Machtigingen die nodig zijn voor toegang tot blobgegevens

Afhankelijk van hoe u toegang tot blobgegevens in Azure Portal wilt autoriseren, hebt u specifieke machtigingen nodig. In de meeste gevallen worden deze machtigingen geleverd via op rollen gebaseerd toegangsbeheer van Azure (Azure RBAC). Zie Wat is op rollen gebaseerd toegangsbeheer van Azure (Azure RBAC)? voor meer informatie over Azure RBAC.

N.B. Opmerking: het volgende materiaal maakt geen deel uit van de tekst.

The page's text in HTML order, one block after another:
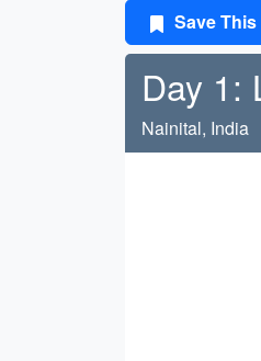
Save
Day 1:
Nainital, India
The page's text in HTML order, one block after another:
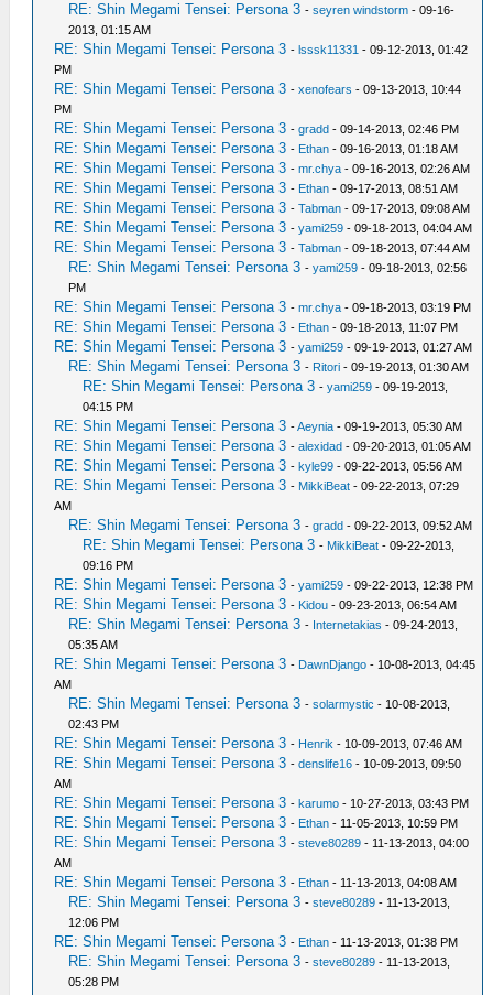
RE: Shin Megami Tensei: Persona 3 -seyren windstorm - 09-16-
2013, 01:15 AM
RE: Shin Megami Tensei: Persona 3 -lsssk11331 - 09-12-2013, 01:42
PM
RE: Shin Megami Tensei: Persona 3 -xenofears - 09-13-2013, 10:44
PM
RE: Shin Megami Tensei: Persona 3 -gradd - 09-14-2013, 02:46 PM
RE: Shin Megami Tensei: Persona 3 - Ethan - 09-16-2013, 01:18 AM
RE: Shin Megami Tensei: Persona 3 -mr.chya - 09-16-2013, 02:26 AM
RE: Shin Megami Tensei: Persona 3 - Ethan - 09-17-2013, 08:51 AM
RE: Shin Megami Tensei: Persona 3 -Tabman - 09-17-2013, 09:08 AM
RE: Shin Megami Tensei: Persona 3 -yami259 - 09-18-2013, 04:04 AM
RE: Shin Megami Tensei: Persona 3 -Tabman - 09-18-2013, 07:44 AM
RE: Shin Megami Tensei: Persona 3 -yami259 - 09-18-2013, 02:56
PM
RE: Shin Megami Tensei: Persona 3 -mr.chya - 09-18-2013, 03:19 PM
RE: Shin Megami Tensei: Persona 3 - Ethan - 09-18-2013, 11:07 PM
RE: Shin Megami Tensei: Persona 3 -yami259 - 09-19-2013, 01:27 AM
RE: Shin Megami Tensei: Persona 3 - Ritori - 09-19-2013, 01:30 AM
RE: Shin Megami Tensei: Persona 3 -yami259 - 09-19-2013,
04:15 PM
RE: Shin Megami Tensei: Persona 3 -Aeynia - 09-19-2013, 05:30 AM
RE: Shin Megami Tensei: Persona 3 -alexidad - 09-20-2013, 01:05 AM
RE: Shin Megami Tensei: Persona 3 -kyle99 - 09-22-2013, 05:56 AM
RE: Shin Megami Tensei: Persona 3 - MikkiBeat - 09-22-2013, 07:29
AM
RE: Shin Megami Tensei: Persona 3 -gradd - 09-22-2013, 09:52 AM
RE: Shin Megami Tensei: Persona 3 - MikkiBeat - 09-22-2013,
09:16 PM
RE: Shin Megami Tensei: Persona 3 -yami259 - 09-22-2013, 12:38 PM
RE: Shin Megami Tensei: Persona 3 - Kidou - 09-23-2013, 06:54 AM
RE: Shin Megami Tensei: Persona 3 - Internetakias - 09-24-2013,
05:35 AM
RE: Shin Megami Tensei: Persona 3 - DawnDjango - 10-08-2013, 04:45
AM
RE: Shin Megami Tensei: Persona 3 -solarmystic - 10-08-2013,
02:43 PM
RE: Shin Megami Tensei: Persona 3 - Henrik - 10-09-2013, 07:46 AM
RE: Shin Megami Tensei: Persona 3 -denslife16 - 10-09-2013, 09:50
AM
RE: Shin Megami Tensei: Persona 3 -karumo - 10-27-2013, 03:43 PM
RE: Shin Megami Tensei: Persona 3 - Ethan - 11-05-2013, 10:59 PM
RE: Shin Megami Tensei: Persona 3 -steve80289 - 11-13-2013, 04:00
AM
RE: Shin Megami Tensei: Persona 3 - Ethan - 11-13-2013, 04:08 AM
RE: Shin Megami Tensei: Persona 3 -steve80289 - 11-13-2013,
12:06 PM
RE: Shin Megami Tensei: Persona 3 - Ethan - 11-13-2013, 01:38 PM
RE: Shin Megami Tensei: Persona 3 -steve80289 - 11-13-2013,
05:28 PM

De toegangssleutel voor het account gebruiken

Als u toegang wilt krijgen tot blobgegevens met de toegangssleutel voor het account, moet aan u een Azure-rol zijn toegewezen die de Azure RBAC-actie Microsoft.Storage/storageAccounts/listkeys/action bevat. Deze Azure-rol kan een ingebouwde of aangepaste rol zijn. Ingebouwde rollen die ondersteuning bieden voor Microsoft.Storage/storageAccounts/listkeys/action zijn onder andere het volgende, in volgorde van minst tot grootste machtigingen:

Wanneer u probeert toegang te krijgen tot blobgegevens in Azure Portal, controleert de portal eerst of u een rol hebt toegewezen aan Microsoft.Storage/storageAccounts/listkeys/action. Als u met deze actie een rol hebt toegewezen, gebruikt de portal de accountsleutel voor toegang tot blobgegevens. Als u met deze actie geen rol hebt toegewezen, probeert de portal toegang te krijgen tot gegevens met behulp van uw Microsoft Entra-account.

Belangrijk

Wanneer een opslagaccount is vergrendeld met een Azure Resource Manager ReadOnly-vergrendeling , is de bewerking Lijstsleutels niet toegestaan voor dat opslagaccount. Lijstsleutels is een POST-bewerking en alle POST-bewerkingen worden voorkomen wanneer een ReadOnly-vergrendeling is geconfigureerd voor het account. Daarom moeten gebruikers, wanneer het account is vergrendeld met een ReadOnly-vergrendeling , Microsoft Entra-referenties gebruiken om toegang te krijgen tot blobgegevens in de portal. Zie Uw Microsoft Entra-account gebruiken voor informatie over het openen van blobgegevens in de portal met Microsoft Entra-id.

Notitie

De klassieke abonnementsbeheerdersrollen Service Beheer istrator en Co-Beheer istrator bevatten het equivalent van de azure Resource Manager-eigenaarrol. De rol Eigenaar bevat alle acties, waaronder Microsoft.Storage /storageAccounts/listkeys/action, zodat een gebruiker met een van deze beheerdersrollen ook toegang heeft tot blobgegevens met de accountsleutel. Zie Azure-rollen, Microsoft Entra-rollen en klassieke abonnementsbeheerdersrollen voor meer informatie.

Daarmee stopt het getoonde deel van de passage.